**AIM OF THE EXERCISE:**
Look through the data below. Show each line where the string "self" occurs.
***** RECORDS SUPPLIED
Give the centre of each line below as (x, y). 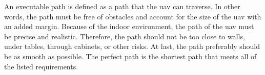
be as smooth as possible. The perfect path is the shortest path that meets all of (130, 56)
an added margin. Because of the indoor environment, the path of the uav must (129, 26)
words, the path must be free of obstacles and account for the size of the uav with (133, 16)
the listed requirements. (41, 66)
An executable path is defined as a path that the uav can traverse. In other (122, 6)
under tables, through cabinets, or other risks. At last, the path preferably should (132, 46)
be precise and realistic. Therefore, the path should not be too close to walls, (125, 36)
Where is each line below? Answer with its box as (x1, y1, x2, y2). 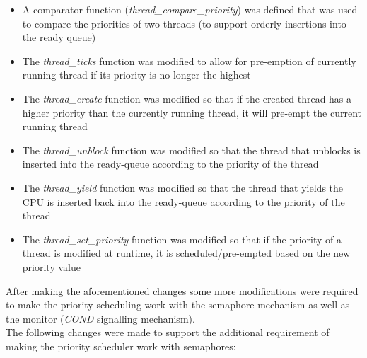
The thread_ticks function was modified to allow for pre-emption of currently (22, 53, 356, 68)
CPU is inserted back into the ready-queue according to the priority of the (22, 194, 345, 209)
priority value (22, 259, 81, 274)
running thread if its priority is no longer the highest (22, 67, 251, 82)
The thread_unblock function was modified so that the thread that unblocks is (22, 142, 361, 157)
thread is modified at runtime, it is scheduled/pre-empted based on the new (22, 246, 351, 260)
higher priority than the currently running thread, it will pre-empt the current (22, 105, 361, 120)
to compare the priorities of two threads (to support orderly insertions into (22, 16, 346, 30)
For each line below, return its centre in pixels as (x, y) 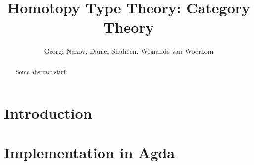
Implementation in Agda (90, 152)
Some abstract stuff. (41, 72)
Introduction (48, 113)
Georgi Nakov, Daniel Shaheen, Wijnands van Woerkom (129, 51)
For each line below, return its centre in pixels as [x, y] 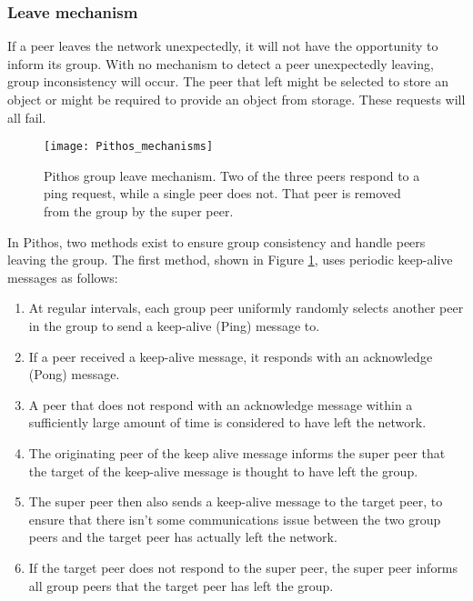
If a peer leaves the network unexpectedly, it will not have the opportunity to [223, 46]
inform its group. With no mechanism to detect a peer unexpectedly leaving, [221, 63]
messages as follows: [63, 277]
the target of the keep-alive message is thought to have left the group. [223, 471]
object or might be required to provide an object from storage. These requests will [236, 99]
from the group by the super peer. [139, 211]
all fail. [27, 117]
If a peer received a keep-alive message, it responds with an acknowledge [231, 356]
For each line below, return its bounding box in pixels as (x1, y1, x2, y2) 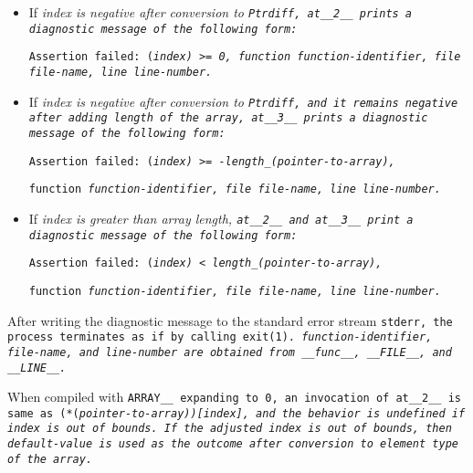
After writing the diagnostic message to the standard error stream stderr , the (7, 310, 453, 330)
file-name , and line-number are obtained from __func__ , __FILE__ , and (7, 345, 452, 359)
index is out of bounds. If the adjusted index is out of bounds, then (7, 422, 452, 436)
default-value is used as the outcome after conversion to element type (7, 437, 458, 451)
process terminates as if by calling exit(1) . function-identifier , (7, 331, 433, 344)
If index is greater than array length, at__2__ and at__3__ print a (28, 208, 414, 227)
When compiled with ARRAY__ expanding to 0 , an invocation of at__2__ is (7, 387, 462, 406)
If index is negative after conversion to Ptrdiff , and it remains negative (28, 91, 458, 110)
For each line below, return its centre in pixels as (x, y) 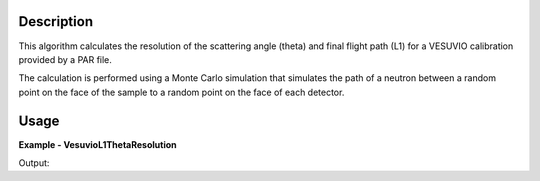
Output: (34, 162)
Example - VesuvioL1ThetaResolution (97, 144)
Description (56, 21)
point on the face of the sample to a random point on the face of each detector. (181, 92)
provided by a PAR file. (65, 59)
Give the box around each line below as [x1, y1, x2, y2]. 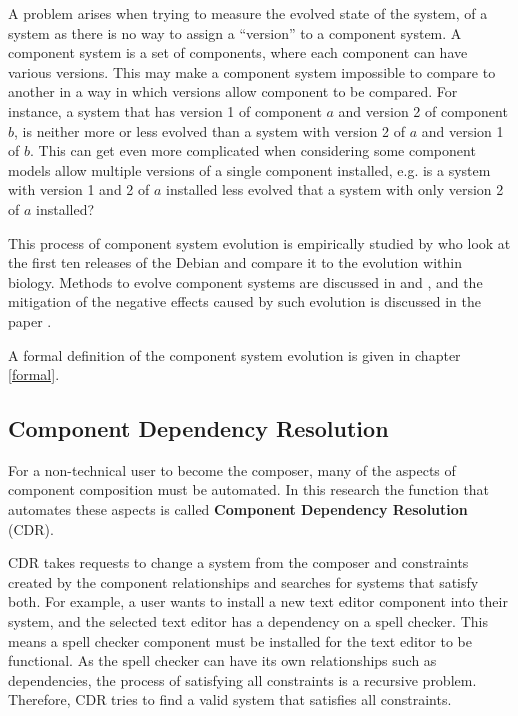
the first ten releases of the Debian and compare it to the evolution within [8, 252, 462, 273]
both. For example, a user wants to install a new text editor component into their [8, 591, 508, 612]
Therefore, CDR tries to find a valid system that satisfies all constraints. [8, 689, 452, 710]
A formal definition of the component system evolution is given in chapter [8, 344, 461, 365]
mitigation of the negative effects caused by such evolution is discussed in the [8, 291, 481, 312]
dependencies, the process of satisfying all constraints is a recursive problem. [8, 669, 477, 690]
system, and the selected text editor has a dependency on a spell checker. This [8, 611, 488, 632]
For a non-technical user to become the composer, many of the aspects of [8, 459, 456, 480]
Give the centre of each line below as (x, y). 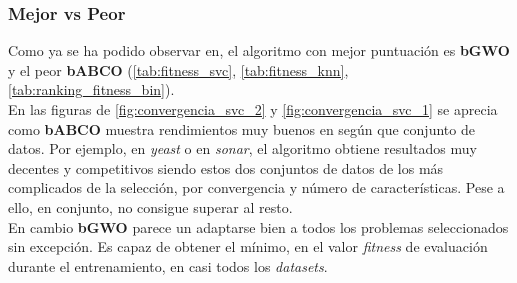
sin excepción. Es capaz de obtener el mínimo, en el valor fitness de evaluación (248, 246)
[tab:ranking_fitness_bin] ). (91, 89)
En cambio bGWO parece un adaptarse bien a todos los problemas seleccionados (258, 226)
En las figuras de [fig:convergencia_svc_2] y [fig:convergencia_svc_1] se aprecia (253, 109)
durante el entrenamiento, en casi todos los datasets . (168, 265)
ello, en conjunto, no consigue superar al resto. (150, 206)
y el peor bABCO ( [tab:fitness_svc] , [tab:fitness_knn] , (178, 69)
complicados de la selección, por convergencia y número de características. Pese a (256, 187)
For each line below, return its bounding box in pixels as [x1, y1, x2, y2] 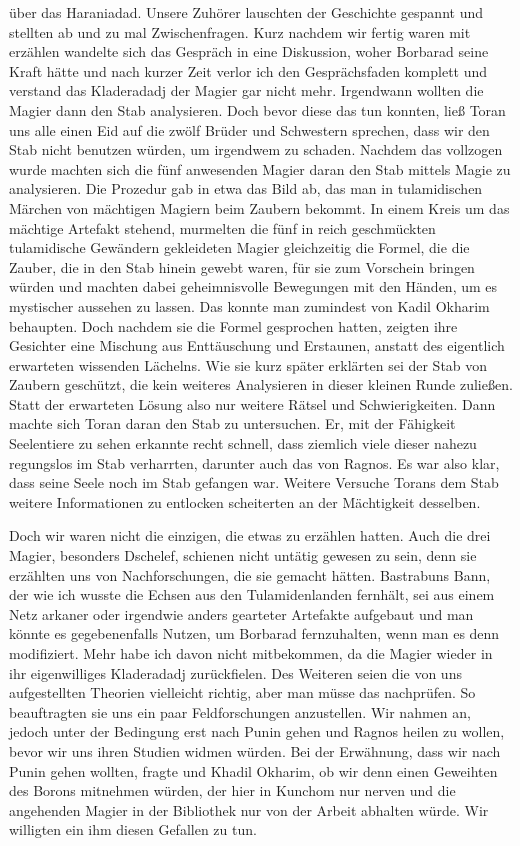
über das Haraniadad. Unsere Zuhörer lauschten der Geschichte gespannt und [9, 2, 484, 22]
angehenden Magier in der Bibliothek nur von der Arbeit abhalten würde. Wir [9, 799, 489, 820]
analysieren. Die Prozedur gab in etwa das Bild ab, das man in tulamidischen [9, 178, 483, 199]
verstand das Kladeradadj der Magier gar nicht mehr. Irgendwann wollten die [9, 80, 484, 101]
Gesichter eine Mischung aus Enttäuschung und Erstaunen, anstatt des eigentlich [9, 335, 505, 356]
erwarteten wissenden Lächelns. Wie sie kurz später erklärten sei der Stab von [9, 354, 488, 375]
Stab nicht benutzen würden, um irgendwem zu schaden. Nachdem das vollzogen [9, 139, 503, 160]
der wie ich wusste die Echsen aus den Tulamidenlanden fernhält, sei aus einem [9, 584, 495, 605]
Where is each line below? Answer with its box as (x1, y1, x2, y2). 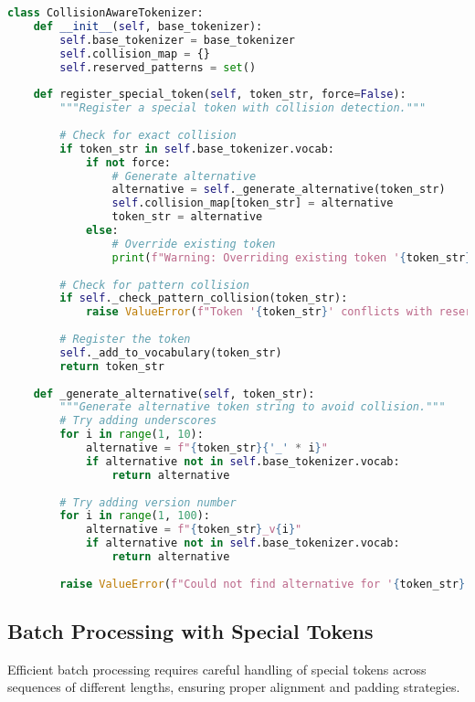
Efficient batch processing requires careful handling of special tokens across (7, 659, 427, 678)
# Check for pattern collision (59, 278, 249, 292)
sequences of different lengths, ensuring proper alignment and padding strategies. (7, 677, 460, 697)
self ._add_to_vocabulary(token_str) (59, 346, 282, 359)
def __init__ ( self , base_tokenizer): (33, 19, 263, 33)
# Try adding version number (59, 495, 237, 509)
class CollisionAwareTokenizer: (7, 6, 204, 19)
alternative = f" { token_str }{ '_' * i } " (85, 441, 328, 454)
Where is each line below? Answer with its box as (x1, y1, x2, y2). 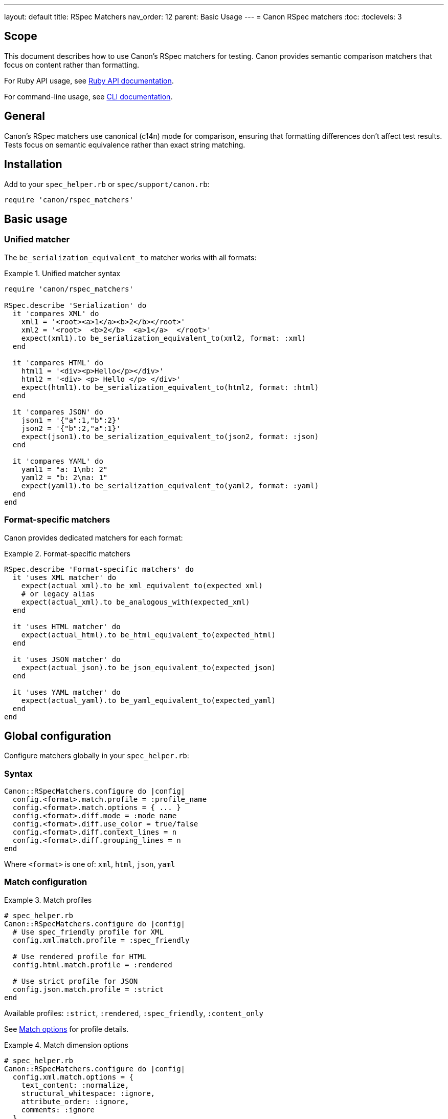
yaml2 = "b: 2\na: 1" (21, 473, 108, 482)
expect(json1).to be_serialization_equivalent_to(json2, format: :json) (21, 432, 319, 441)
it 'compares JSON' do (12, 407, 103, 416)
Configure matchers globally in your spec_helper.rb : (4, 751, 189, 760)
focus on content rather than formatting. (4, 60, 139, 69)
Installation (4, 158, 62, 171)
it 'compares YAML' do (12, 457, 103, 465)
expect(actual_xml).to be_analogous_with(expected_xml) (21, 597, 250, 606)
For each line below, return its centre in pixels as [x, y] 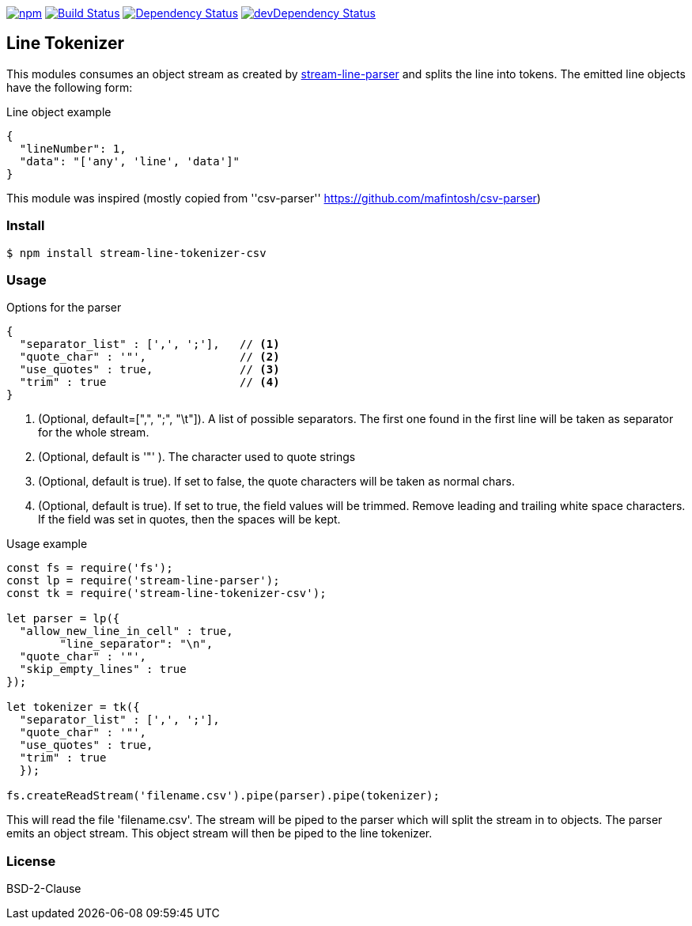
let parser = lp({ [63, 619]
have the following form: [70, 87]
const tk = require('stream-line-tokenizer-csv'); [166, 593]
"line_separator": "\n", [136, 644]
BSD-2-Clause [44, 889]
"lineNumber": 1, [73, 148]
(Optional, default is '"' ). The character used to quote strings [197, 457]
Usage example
**********
**SOLUTION:**
self ._add_to_vocabulary(token_str) (59, 346, 282, 359)
def __init__ ( self , base_tokenizer): (33, 19, 263, 33)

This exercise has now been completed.